12 3/4 feet long by 11 1/2 feet wide is how many square feet
12.75 * 11.5 = ________ square feet
To find the area of a rectangular shape, you need to multiply its length by its width. In this case, the length is given as 12 3/4 feet, and the width is given as 11 1/2 feet.
Step 1: Convert the mixed numbers to improper fractions.
To convert 12 3/4 to an improper fraction, multiply the whole number (12) by the denominator (4), and then add the numerator (3). Divide the sum by the original denominator. Therefore, 12 3/4 can be written as (12*4 + 3)/4 = 51/4.
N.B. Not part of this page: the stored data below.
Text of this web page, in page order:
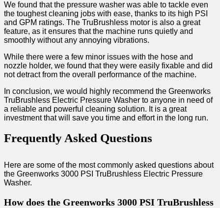
We found that the pressure washer was able to tackle even
the toughest cleaning jobs with ease, thanks to its high PSI
and GPM ratings. The TruBrushless motor is also a great
feature, as it ensures that the machine runs quietly and
smoothly without any annoying vibrations.
While there were a few minor issues with the hose and
nozzle holder, we found that they were easily fixable and did
not detract from the overall performance of the machine.
In conclusion, we would highly recommend the Greenworks
TruBrushless Electric Pressure Washer to anyone in need of
a reliable and powerful cleaning solution. It is a great
investment that will save you time and effort in the long run.
Frequently Asked Questions
Here are some of the most commonly asked questions about
the Greenworks 3000 PSI TruBrushless Electric Pressure
Washer.
How does the Greenworks 3000 PSI TruBrushless
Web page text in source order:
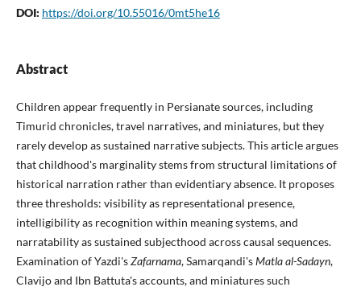
DOI: https://doi.org/10.55016/0mt5he16
Abstract
Children appear frequently in Persianate sources, including
Timurid chronicles, travel narratives, and miniatures, but they
rarely develop as sustained narrative subjects. This article argues
that childhood's marginality stems from structural limitations of
historical narration rather than evidentiary absence. It proposes
three thresholds: visibility as representational presence,
intelligibility as recognition within meaning systems, and
narratability as sustained subjecthood across causal sequences.
Examination of Yazdi'sZafarnama, Samarqandi'sMatla al-Sadayn,
Clavijo and Ibn Battuta's accounts, and miniatures such
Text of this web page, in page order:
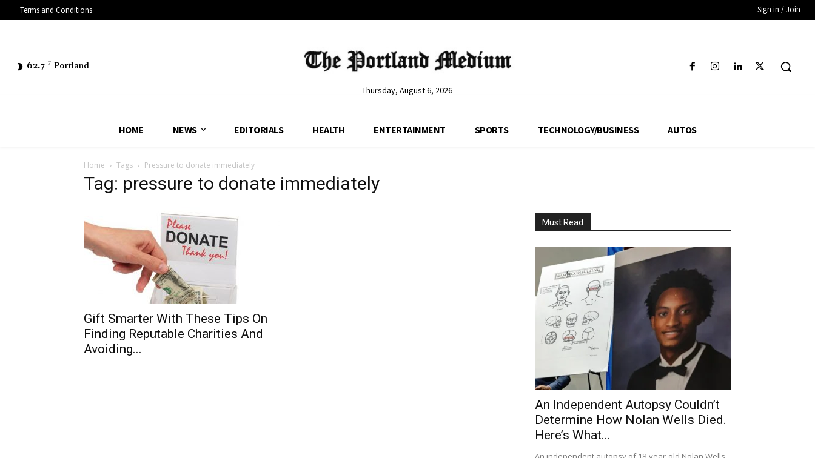
Terms and Conditions Sign in / Join
62.7 F Portland
Thursday, August 6, 2026
HOME NEWS EDITORIALS HEALTH ENTERTAINMENT SPORTS TECHNOLOGY/BUSINESS AUTOS
Home Tags Pressure to donate immediately
Tag: pressure to donate immediately
Gift Smarter With These Tips On
Finding Reputable Charities And
Avoiding...
Must Read
An Independent Autopsy Couldn’t
Determine How Nolan Wells Died.
Here’s What...
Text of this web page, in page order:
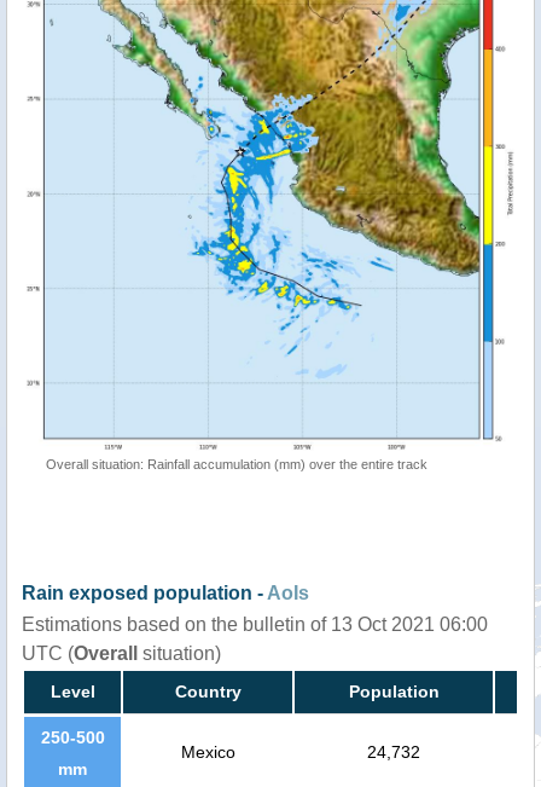
Overall situation: Rainfall accumulation (mm) over the entire track
Rain exposed population - AoIs
Estimations based on the bulletin of 13 Oct 2021 06:00
UTC (Overall situation)
Level Country Population
250-500
mm
Mexico 24,732
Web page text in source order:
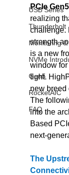
USB Series
Thunderbolt
Monitoring
NVMe
Gen5
RocketAIC
FAQ
PCIe Gen5
realizing
challenge.
strength
is a new
window
tight.
new breed
The
into the
Based
next-
The
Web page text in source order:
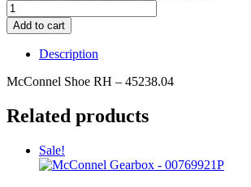
Add to cart
Description
McConnel Shoe RH – 45238.04
Related products
Sale!
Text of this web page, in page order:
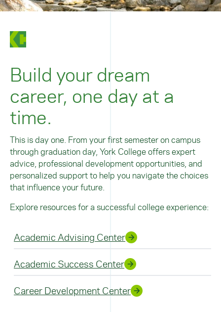
Build your dream
career, one day at a
time.
This is day one. From your first semester on campus
through graduation day, York College offers expert
advice, professional development opportunities, and
personalized support to help you navigate the choices
that influence your future.
Explore resources for a successful college experience:
Academic Advising Center
Academic Success Center
Career Development Center
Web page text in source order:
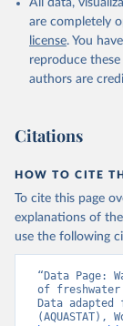
of the United
Agriculture
World Bank
publisher:
OECD GDP
operation and
https://
.KD). World
All data,
are completely
license. You
reproduce
authors are
Citations
HOW TO CITE
To cite this page
explanations of
use the following
“Data Page:
of freshwater
Data
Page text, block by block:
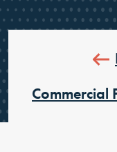
Commercial
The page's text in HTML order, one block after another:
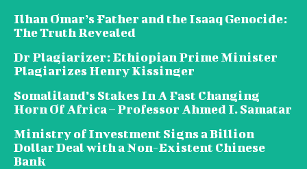
Ilhan Omar’s Father and the Isaaq Genocide:
The Truth Revealed
Dr Plagiarizer: Ethiopian Prime Minister
Plagiarizes Henry Kissinger
Somaliland’s Stakes In A Fast Changing
Horn Of Africa – Professor Ahmed I. Samatar
Ministry of Investment Signs a Billion
Dollar Deal with a Non-Existent Chinese
Bank
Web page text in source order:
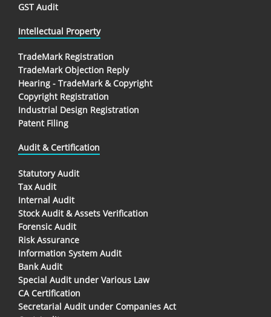
GST Audit
Intellectual Property
TradeMark Registration
TradeMark Objection Reply
Hearing - TradeMark & Copyright
Copyright Registration
Industrial Design Registration
Patent Filing
Audit & Certification
Statutory Audit
Tax Audit
Internal Audit
Stock Audit & Assets Verification
Forensic Audit
Risk Assurance
Information System Audit
Bank Audit
Special Audit under Various Law
CA Certification
Secretarial Audit under Companies Act
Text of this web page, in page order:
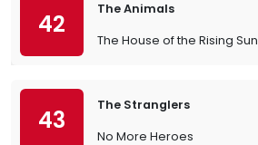
42
The Animals
The House of the Rising Sun
43
The Stranglers
No More Heroes
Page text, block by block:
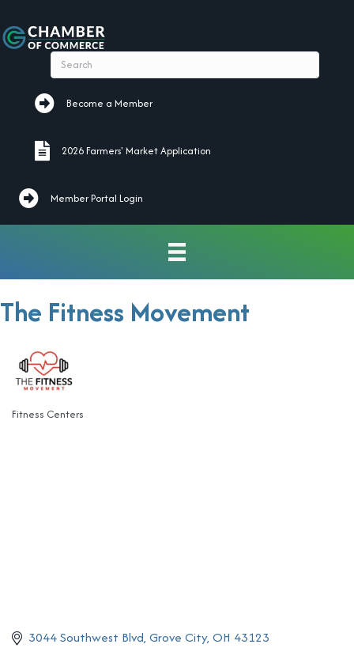
Become a Member
Become a Member
2026 Farmers' Market Application
2026 Farmers' Market Application
Member Portal Login
The Fitness Movement
Categories
Fitness Centers
3044 Southwest Blvd Grove City OH 43123
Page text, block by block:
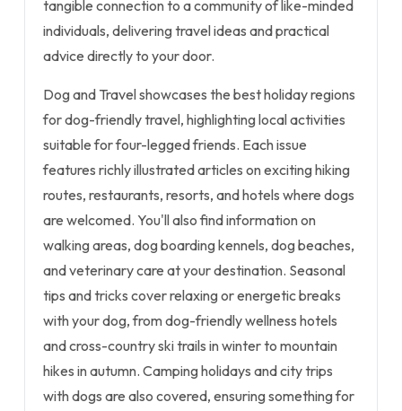
tangible connection to a community of like-minded
individuals, delivering travel ideas and practical
advice directly to your door.
Dog and Travelshowcases the best holiday regions
for dog-friendly travel, highlighting local activities
suitable for four-legged friends. Each issue
features richly illustrated articles on exciting hiking
routes, restaurants, resorts, and hotels where dogs
are welcomed. You'll also find information on
walking areas, dog boarding kennels, dog beaches,
and veterinary care at your destination. Seasonal
tips and tricks cover relaxing or energetic breaks
with your dog, from dog-friendly wellness hotels
and cross-country ski trails in winter to mountain
hikes in autumn. Camping holidays and city trips
with dogs are also covered, ensuring something for
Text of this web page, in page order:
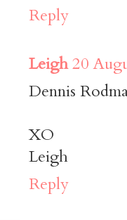
Reply
Leigh20
Dennis
XO
Leigh
Reply
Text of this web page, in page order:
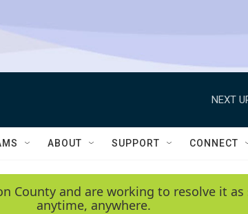
NEXT
ABOUT SUPPORT CONNECT
County and are working to resolve it
anytime, anywhere.
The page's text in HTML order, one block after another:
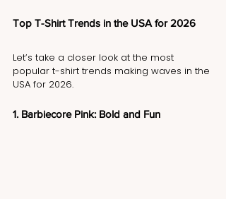
Top T-Shirt Trends in the USA for 2026
Let’s take a closer look at the most
popular t-shirt trends making waves in the
USA for 2026.
1. Barbiecore Pink: Bold and Fun
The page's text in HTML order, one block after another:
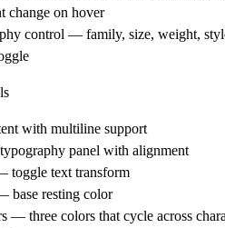
change on hover
control — family, size, weight,
with multiline support
panel with alignment
toggle text transform
base resting color
— three colors that cycle across
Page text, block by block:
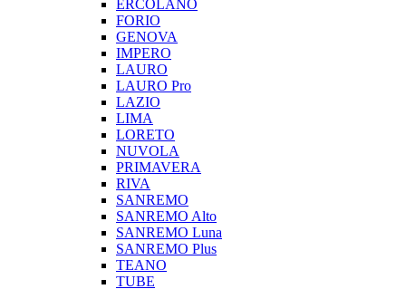
ERCOLANO
FORIO
GENOVA
IMPERO
LAURO
LAURO Pro
LAZIO
LIMA
LORETO
NUVOLA
PRIMAVERA
RIVA
SANREMO
SANREMO Alto
SANREMO Luna
SANREMO Plus
TEANO
TUBE
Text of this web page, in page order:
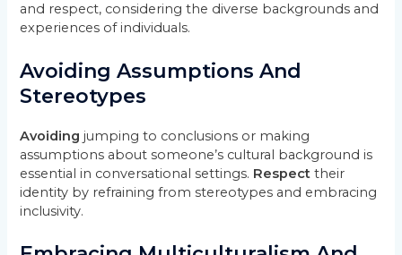
and respect, considering the diverse backgrounds and
experiences of individuals.
Avoiding Assumptions And
Stereotypes
Avoiding jumping to conclusions or making
assumptions about someone’s cultural background is
essential in conversational settings. Respect their
identity by refraining from stereotypes and embracing
inclusivity.
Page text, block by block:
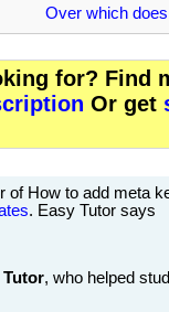
Over which
for? Find
Or get
of How to add meta
. Easy Tutor says
Tutor, who helped
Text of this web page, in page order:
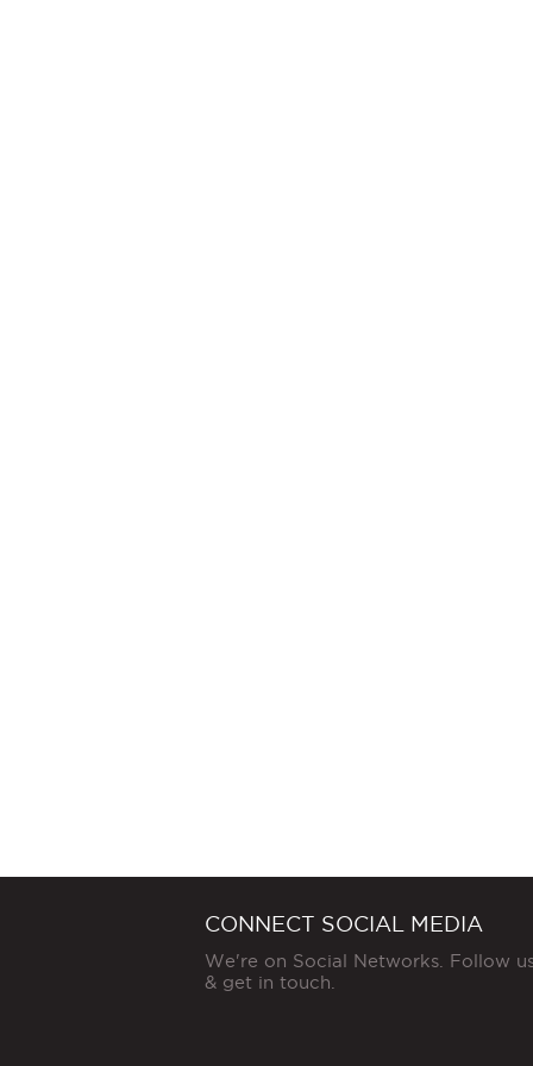
CONNECT SOCIAL MEDIA
We're on Social Networks. Follow
& get in touch.
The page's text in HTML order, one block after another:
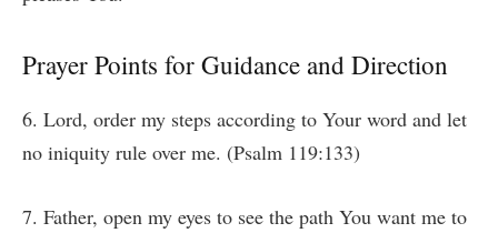
Prayer Points for Guidance and Direction
6. Lord, order my steps according to Your word and let
no iniquity rule over me. (Psalm 119:133)
7. Father, open my eyes to see the path You want me to
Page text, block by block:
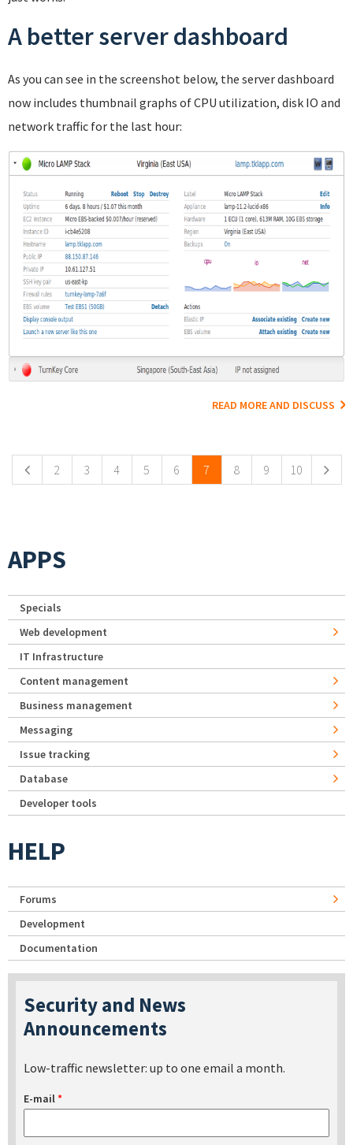
A better server dashboard
As you can see in the screenshot below, the server dashboard
now includes thumbnail graphs of CPU utilization, disk IO and
network traffic for the last hour:
READ MORE AND DISCUSS
2 3 4 5 6 7 8 9 10
APPS
Specials
Web development
IT Infrastructure
Content management
Business management
Messaging
Issue tracking
Database
Developer tools
HELP
Forums
Development
Documentation
Security and News
Announcements
Low-traffic newsletter: up to one email a month.
E-mail*
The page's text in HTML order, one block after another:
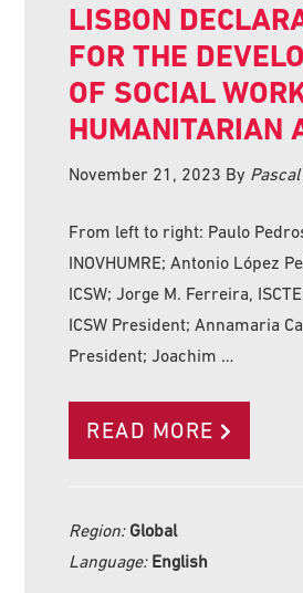
LISBON
FOR THE
OF SOCIAL
HUMANITARIAN
November 21, 2023 By
From left to right: Paulo
INOVHUMRE; Antonio López
ICSW; Jorge M. Ferreira,
ICSW President; Annamaria
President; Joachim …
READ MORE
Region: Global
Language: English
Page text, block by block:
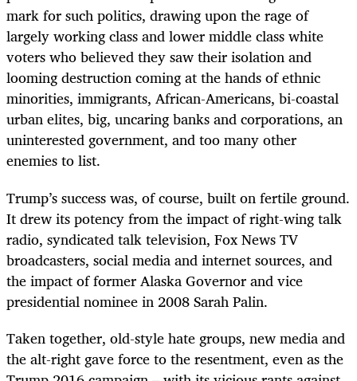
mark for such politics, drawing upon the rage of
largely working class and lower middle class white
voters who believed they saw their isolation and
looming destruction coming at the hands of ethnic
minorities, immigrants, African-Americans, bi-coastal
urban elites, big, uncaring banks and corporations, an
uninterested government, and too many other
enemies to list.
Trump’s success was, of course, built on fertile ground.
It drew its potency from the impact of right-wing talk
radio, syndicated talk television, Fox News TV
broadcasters, social media and internet sources, and
the impact of former Alaska Governor and vice
presidential nominee in 2008 Sarah Palin.
Taken together, old-style hate groups, new media and
the alt-right gave force to the resentment, even as the
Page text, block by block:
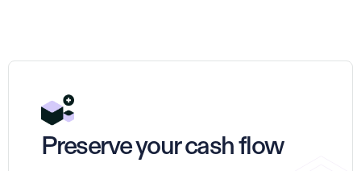
Preserve your cash flow
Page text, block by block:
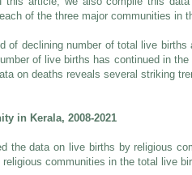
of the three major communities in
of declining number of total live
of live births has continued in
on deaths reveals several striking
in Kerala, 2008-2021
the data on live births by religious
communities in the total live
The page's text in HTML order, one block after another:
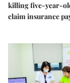
killing five-year-
claim insurance
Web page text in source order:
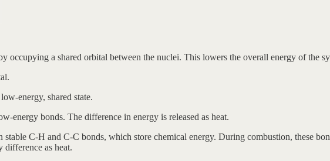
a shared orbital between the nuclei. This lowers the overall energy of the
energy, shared state.
energy bonds. The difference in energy is released as heat.
C-H and C-C bonds, which store chemical energy. During combustion, these
as heat.
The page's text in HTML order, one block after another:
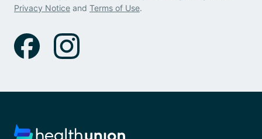
Privacy Notice and Terms of Use.
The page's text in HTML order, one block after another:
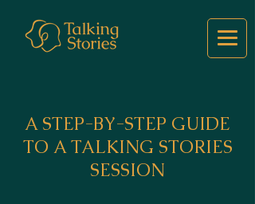
A STEP-BY-STEP GUIDE
TO A TALKING STORIES
SESSION
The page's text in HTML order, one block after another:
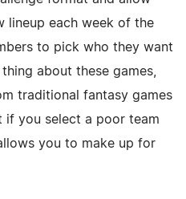
lineup each week of the
to pick who they want
about these games,
traditional fantasy games
if you select a poor team
you to make up for
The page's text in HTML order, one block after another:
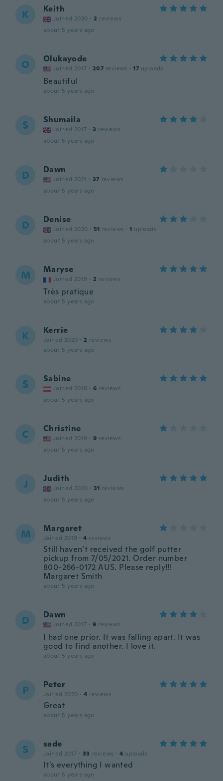
K Keith
Joined 2020 · 2 reviews
about 5 years ago
O Olukayode
Joined 2017 · 207 reviews · 17 uploads
Beautiful
about 5 years ago
S Shumaila
Joined 2017 · 3 reviews
about 5 years ago
D Dawn
Joined 2021 · 37 reviews
about 5 years ago
D Denise
Joined 2020 · 51 reviews · 1 uploads
about 5 years ago
M Maryse
Joined 2019 · 2 reviews
Très pratique
about 5 years ago
K Kerrie
Joined 2020 · 2 reviews
about 5 years ago
S Sabine
Joined 2018 · 6 reviews
about 5 years ago
C Christine
Joined 2019 · 9 reviews
about 5 years ago
J Judith
Joined 2020 · 31 reviews
about 5 years ago
M Margaret
Joined 2019 · 4 reviews
Still haven’t received the golf putter
pickup from 7/05/2021. Order number
800-266-0172 AUS. Please reply!!!
Margaret Smith
about 5 years ago
D Dawn
Joined 2017 · 9 reviews
I had one prior. It was falling apart. It was
good to find another. I love it.
about 5 years ago
P Peter
Joined 2020 · 4 reviews
Great
about 5 years ago
S sade
Joined 2017 · 33 reviews · 4 uploads
It’s everything I wanted
about 5 years ago
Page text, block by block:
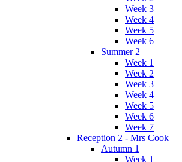
Week 3
Week 4
Week 5
Week 6
Summer 2
Week 1
Week 2
Week 3
Week 4
Week 5
Week 6
Week 7
Reception 2 - Mrs Cook
Autumn 1
Week 1
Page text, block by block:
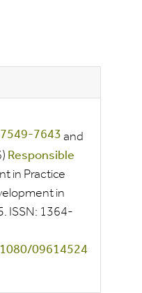
and
Responsible
in Practice
in
ISSN: 1364-
09614524
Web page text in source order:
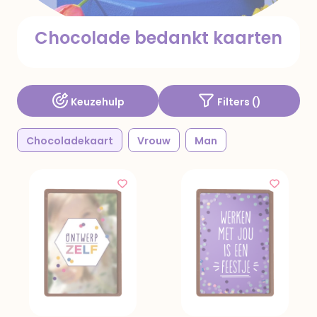
Chocolade bedankt kaarten
Keuzehulp Filters ()
Chocoladekaart Vrouw Man
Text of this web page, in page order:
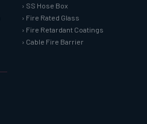
› SS Hose Box
› Fire Rated Glass
› Fire Retardant Coatings
› Cable Fire Barrier
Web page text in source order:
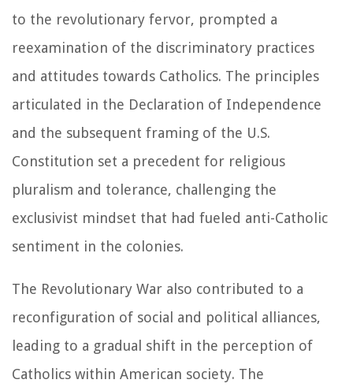
to the revolutionary fervor, prompted a
reexamination of the discriminatory practices
and attitudes towards Catholics. The principles
articulated in the Declaration of Independence
and the subsequent framing of the U.S.
Constitution set a precedent for religious
pluralism and tolerance, challenging the
exclusivist mindset that had fueled anti-Catholic
sentiment in the colonies.
The Revolutionary War also contributed to a
reconfiguration of social and political alliances,
leading to a gradual shift in the perception of
Catholics within American society. The
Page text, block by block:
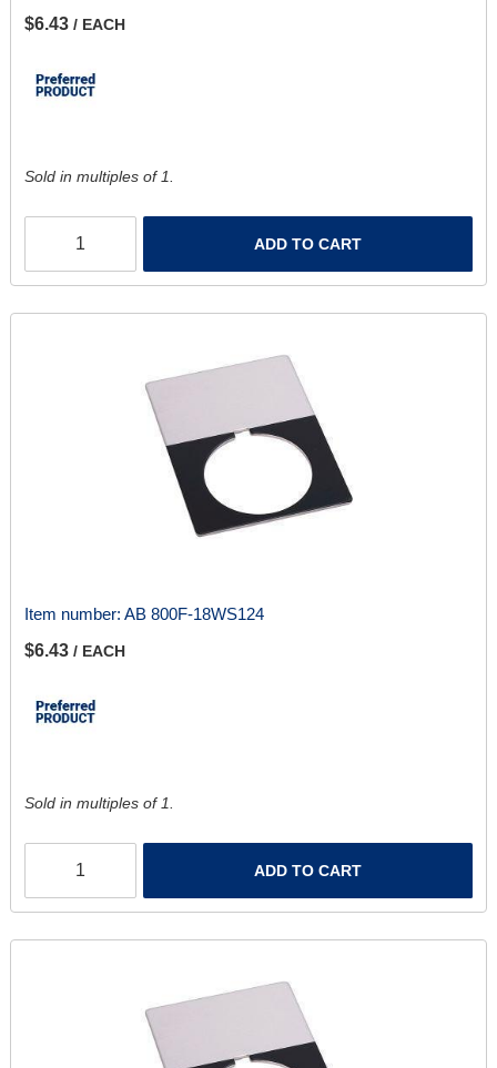
$6.43 / EACH
Sold in multiples of 1.
ADD TO CART
Item number: AB 800F-18WS124
$6.43 / EACH
Sold in multiples of 1.
ADD TO CART

Similarly, convert 11 1/2 to an improper fraction. Multiply the whole number (11) by the denominator (2), and then add the numerator (1). Divide the sum by the original denominator. Thus, 11 1/2 becomes (11*2 + 1)/2 = 23/2.
Step 2: Multiply the fractions.
Now, multiply the two fractions together: (51/4) * (23/2).
When multiplying fractions, multiply the numerators together, and then multiply the denominators together. Hence, (51/4) * (23/2) = (51 * 23)/(4 * 2) = 1173/8.
Step 3: Simplify the fraction.
To simplify the fraction, find a common factor for the numerator and denominator of 1173/8 and cancel them out. In this case, both the numerator (1173) and the denominator (8) are divisible by 3. Therefore, divide both by 3: (1173/3) / (8/3) = 391/8.
Therefore, the rectangular area of 12 3/4 feet long by 11 1/2 feet wide is 391/8 square feet.